Do you like my Delphinium ? (reprise)

July 8th, 2011
Lovely isnt it?

Lovely isn't it?

Since we last blogged about our Delphinium (autumn 2009) we’ve been carefully studying its habits, and have been very carefully propagating – so now we have maybe a dozen plants, all showing the same characteristics – pretty much conventional Delphiniums in everything they do, except the flowers.

Our picture shows a flower spike from this summer – rather denser than the spike we showed in our last blog (their fist summer flush seems stronger than the second) – and even more impressive we think.

Quite by accident – we broke one of the stems – we’ve discovered they make pretty good cut flowers too, lasting ages in water.

We’re continuing to evaluate their garden worthiness (you can’t be too careful in a trade awash with perhaps-a-little-too-hasty new plant launches) and to investigate whether we can propagate them in sufficient numbers to make them available commercially.

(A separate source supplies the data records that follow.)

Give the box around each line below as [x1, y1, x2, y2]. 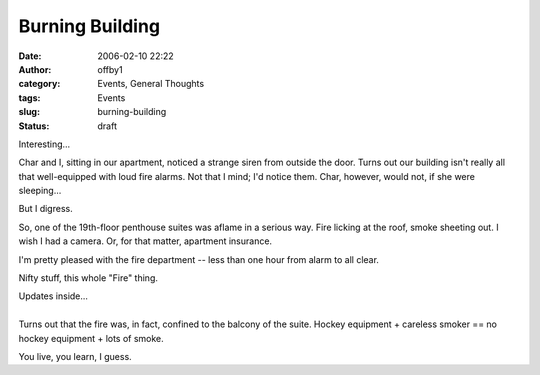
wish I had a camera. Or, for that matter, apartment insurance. [18, 235, 273, 247]
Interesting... [18, 138, 71, 150]
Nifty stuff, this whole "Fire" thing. [18, 272, 159, 284]
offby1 [97, 63, 124, 75]
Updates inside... [18, 290, 89, 302]
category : [18, 78, 61, 90]
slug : [18, 106, 40, 118]
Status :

Next update around 2013 then!

What happens when you forget to prune your Willow….

July 4th, 2011

Mostly what seems to happen is that visitors say “ooh, I like your bamboo” or, “what sort of bamboo is that?” or, “you’ll have to be careful,that’ll take over the garden!”

Salix, or Bamboo?

Salix, or Bamboo?

We could try and pretend that this is all the result of a carefully thought out plan, but as so often happens, this particular planting scheme is entirely serendipitous.

We’ve always liked the coloured bark Salix (there are some wonderful plantings in the spring garden at RHS Rosemoor) but when we planted these a few years ago their strongest talent seemed to be for sulking on our sales tables, and failing to attract many customers (they do look a bit dull in a pot!).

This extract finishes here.